Intra-Commodity Spreads
By Carl Loffmark
Please enjoy this article free of charge.
For timely insight and analysis on the futures market and successful trading strategies, subscribe to our Commodity Futures Weekly Newsletter.
What are intra-commodity spreads?
Understanding intra-commodity spreads is an important part of futures trading strategies. Intra-commodity spread refers to the price difference between various calendar months of the same commodity, on the same exchange. For example, crude oil for September vs December, traded on the NYMEX exchange. When the spot price is lower than the nearby futures contract the market is in contango. Conversely, when the spot price is higher than the nearby futures contract the market is in backwardation.
Why are futures months priced differently?

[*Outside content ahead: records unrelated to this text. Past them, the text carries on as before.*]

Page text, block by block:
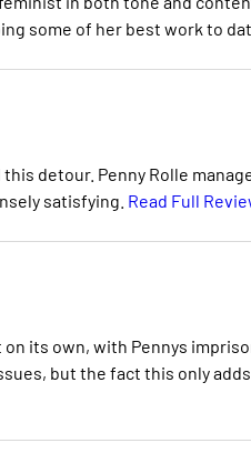
some of her best work to
detour. Penny Rolle
satisfying. Read Full
its own, with Pennys
but the fact this only
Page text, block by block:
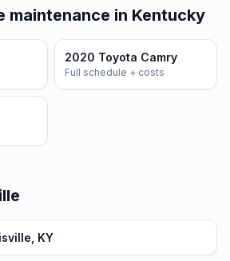
maintenance in Kentucky
2020 Toyota Camry
Full schedule + costs
KY
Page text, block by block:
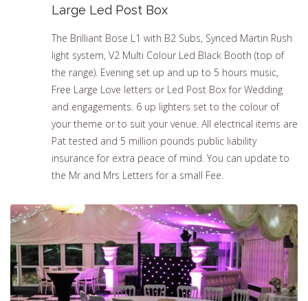
Large Led Post Box
The Brilliant Bose L1 with B2 Subs, Synced Martin Rush
light system, V2 Multi Colour Led Black Booth (top of
the range). Evening set up and up to 5 hours music,
Free Large Love letters or Led Post Box for Wedding
and engagements. 6 up lighters set to the colour of
your theme or to suit your venue. All electrical items are
Pat tested and 5 million pounds public liability
insurance for extra peace of mind. You can update to
the Mr and Mrs Letters for a small Fee.
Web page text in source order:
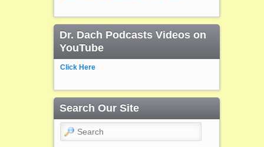
Dr. Dach Podcasts Videos on
YouTube
Click Here
Search Our Site
Search
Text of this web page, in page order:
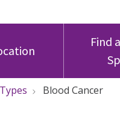
Find
Blood Cancer
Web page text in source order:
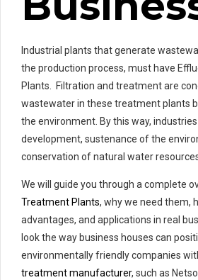
Industrial plants that generate
the production process, must have
Plants. Filtration and treatment are
wastewater in these treatment plants
the environment. By this way,
development, sustenance of the
conservation of natural water
We will guide you through a complete
Treatment Plants, why we need them,
advantages, and applications in real
look the way business houses can
environmentally friendly companies
treatment manufacturer, such as
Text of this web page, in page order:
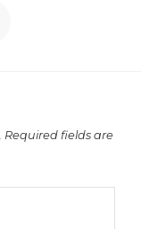
Required fields are
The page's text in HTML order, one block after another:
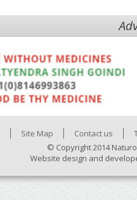
Site Map Contact us
© Copyright 2014
Website design and
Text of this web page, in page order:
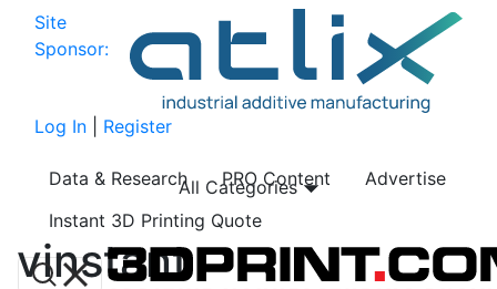
Site
Sponsor:
Log In Register
Data & Research PRO Content
Advertise
Instant 3D Printing Quote
All Categories
vinstant
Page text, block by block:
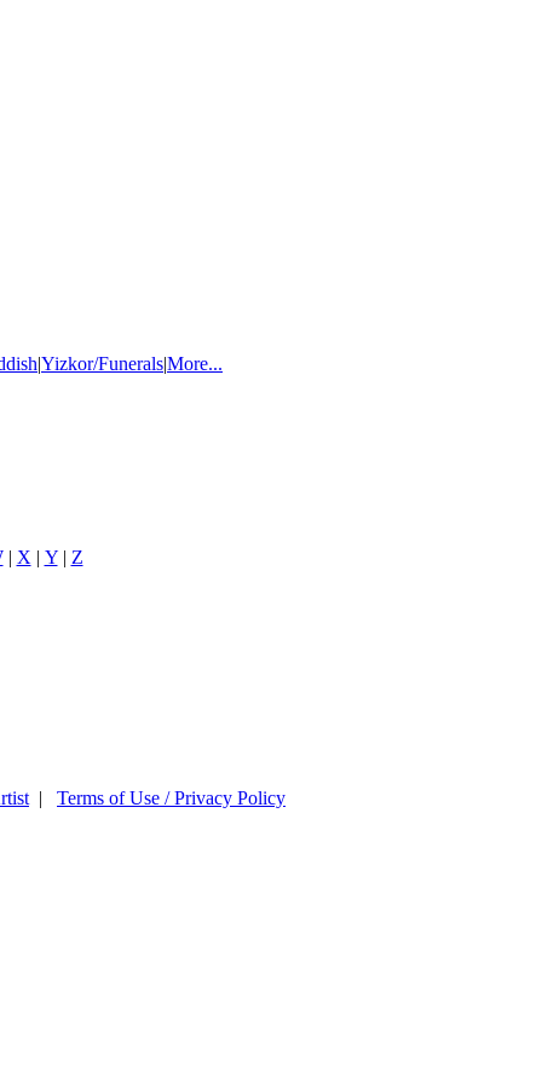
|Yizkor/Funerals|More...
| X | Y| Z
| Terms of Use / Privacy Policy
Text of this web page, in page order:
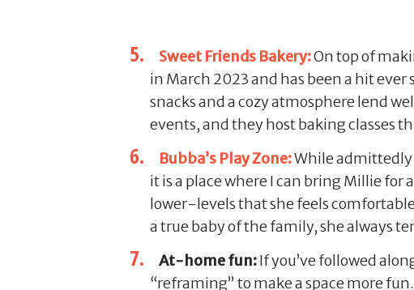
Sweet Friends Bakery:On top of
in March 2023 and has been a hit
snacks and a cozy atmosphere lend
events, and they host baking classes
Bubba’s Play Zone:While admittedly
it is a place where I can bring Millie
lower-levels that she feels
a true baby of the family, she always
At-home fun:If you’ve followed
“reframing” to make a space more
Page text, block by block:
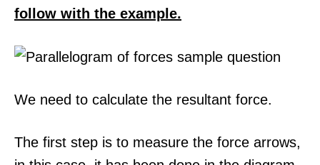
follow with the example.
We need to calculate the resultant force.
The first step is to measure the force arrows,
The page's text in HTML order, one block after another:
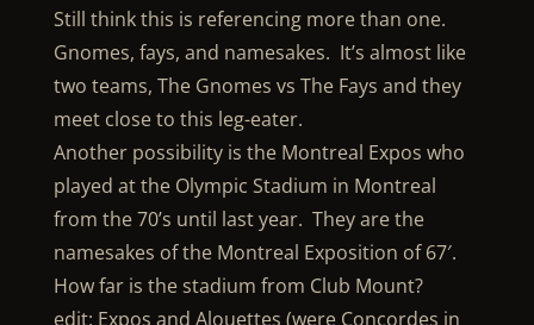
Still think this is referencing more than one.
Gnomes, fays, and namesakes. It’s almost like
two teams, The Gnomes vs The Fays and they
meet close to this leg-eater.
Another possibility is the Montreal Expos who
played at the Olympic Stadium in Montreal
from the 70’s until last year. They are the
namesakes of the Montreal Exposition of 67′.
How far is the stadium from Club Mount?
edit: Expos and Alouettes (were Concordes in

Futures contracts are priced differently for two reasons: (1) Seasonal tendencies; (2) Availability of supply in the spot market. Seasonal tendencies include factors such as harvest time for a crop, whereby the distant futures contract during harvest time is priced lower than the preceding futures contract due to an expected increase in supplies. Aside from seasonal tendencies, availability of supply in the spot market has a significant bearing on the intra-commodity spreads: abundant supplies tend to lead to a contango market structure, while tight supplies tend to lead to a market in backwardation.
What are the effects of supply and demand?

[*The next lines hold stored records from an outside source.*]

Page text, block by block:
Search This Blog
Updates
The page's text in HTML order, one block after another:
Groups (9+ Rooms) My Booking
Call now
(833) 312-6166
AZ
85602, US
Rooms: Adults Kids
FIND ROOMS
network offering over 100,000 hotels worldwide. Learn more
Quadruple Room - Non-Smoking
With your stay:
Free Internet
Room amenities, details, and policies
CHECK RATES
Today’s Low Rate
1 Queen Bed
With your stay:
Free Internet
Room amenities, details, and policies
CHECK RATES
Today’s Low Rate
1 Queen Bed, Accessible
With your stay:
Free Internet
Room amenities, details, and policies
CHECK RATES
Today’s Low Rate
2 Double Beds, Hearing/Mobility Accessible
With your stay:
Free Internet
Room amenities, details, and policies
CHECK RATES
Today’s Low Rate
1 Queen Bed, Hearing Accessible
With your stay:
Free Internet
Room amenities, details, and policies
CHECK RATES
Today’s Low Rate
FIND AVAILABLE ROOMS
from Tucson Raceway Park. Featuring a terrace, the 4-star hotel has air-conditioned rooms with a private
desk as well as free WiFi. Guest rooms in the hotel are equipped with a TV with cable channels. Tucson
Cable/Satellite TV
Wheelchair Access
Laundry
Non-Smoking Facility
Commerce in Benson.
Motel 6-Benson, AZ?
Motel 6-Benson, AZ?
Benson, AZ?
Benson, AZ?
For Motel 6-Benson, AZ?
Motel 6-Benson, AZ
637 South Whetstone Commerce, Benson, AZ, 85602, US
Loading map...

When a futures market for a commodity has significant moves between contango and backwardation it reflects changes in the underlying supply/demand balance for the commodity. Strengthening of the spread from contango into backwardation suggests supply tightness. Conversely, weakening of the spread from backwardation into contango suggests ample supplies.
How to profit from intra-commodity spreads.

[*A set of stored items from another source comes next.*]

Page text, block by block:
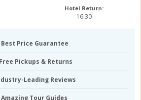
Hotel Return:
16:30
Best Price Guarantee
Free Pickups & Returns
Leading Reviews
Amazing Tour Guides
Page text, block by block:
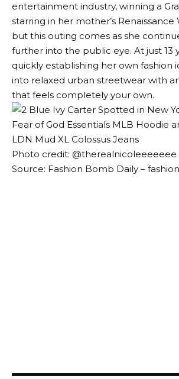
entertainment industry, winning a
starring in her mother’s Renaissance
but this outing comes as she
further into the public eye. At just 13
quickly establishing her own fashion
into relaxed urban streetwear with
that feels completely your own.
Photo credit: @therealnicoleeeeeee
Source: Fashion Bomb Daily –
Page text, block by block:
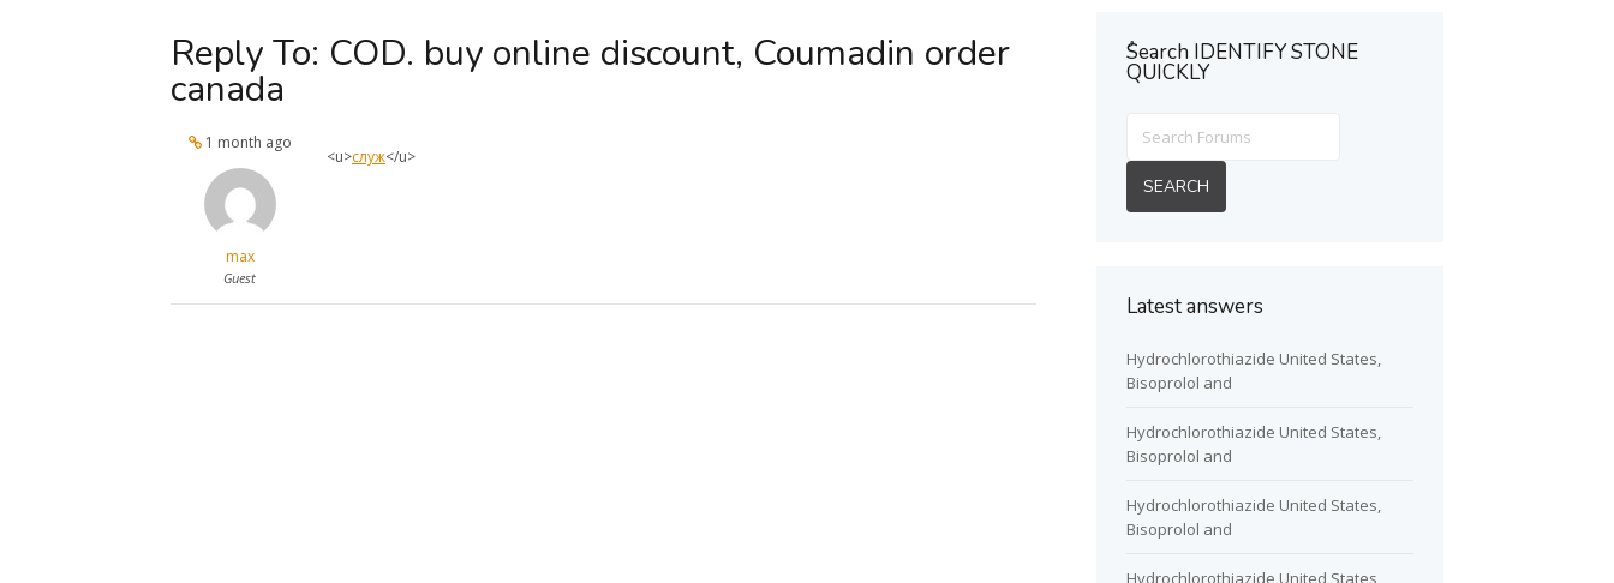
Reply To: COD. buy online discount, Coumadin order
canada
1 month ago
max
Guest
<u>служ</u>
ُSearch IDENTIFY STONE
QUICKLY
Latest answers
Hydrochlorothiazide United States,
Bisoprolol and
Hydrochlorothiazide United States,
Bisoprolol and
Hydrochlorothiazide United States,
Bisoprolol and
Hydrochlorothiazide United States,

If the spreads move from contango into backwardation this would indicate supply tightness and therefore exert upward price pressure on the underlying commodity. However, if the spread weakened significantly from backwardation into contango this would indicate ample supplies and therefore exert downward price pressure on the underlying commodity. Price direction of a commodity is greatly influenced by the intra-commodity spread, usually pressuring the price in the same direction as the spread. Intra-commodity spreads should be viewed as a strong contributing influence on price direction and should be an important part of a trader’s checklist.
Free Insight.
To learn more about futures trading and the futures markets, please visit free articles.
Subscribe Today
The Commodity Futures Weekly Newsletter is an invaluable resource for trading professionals, seasoned retail investors, and those looking to expand their trading into the futures market.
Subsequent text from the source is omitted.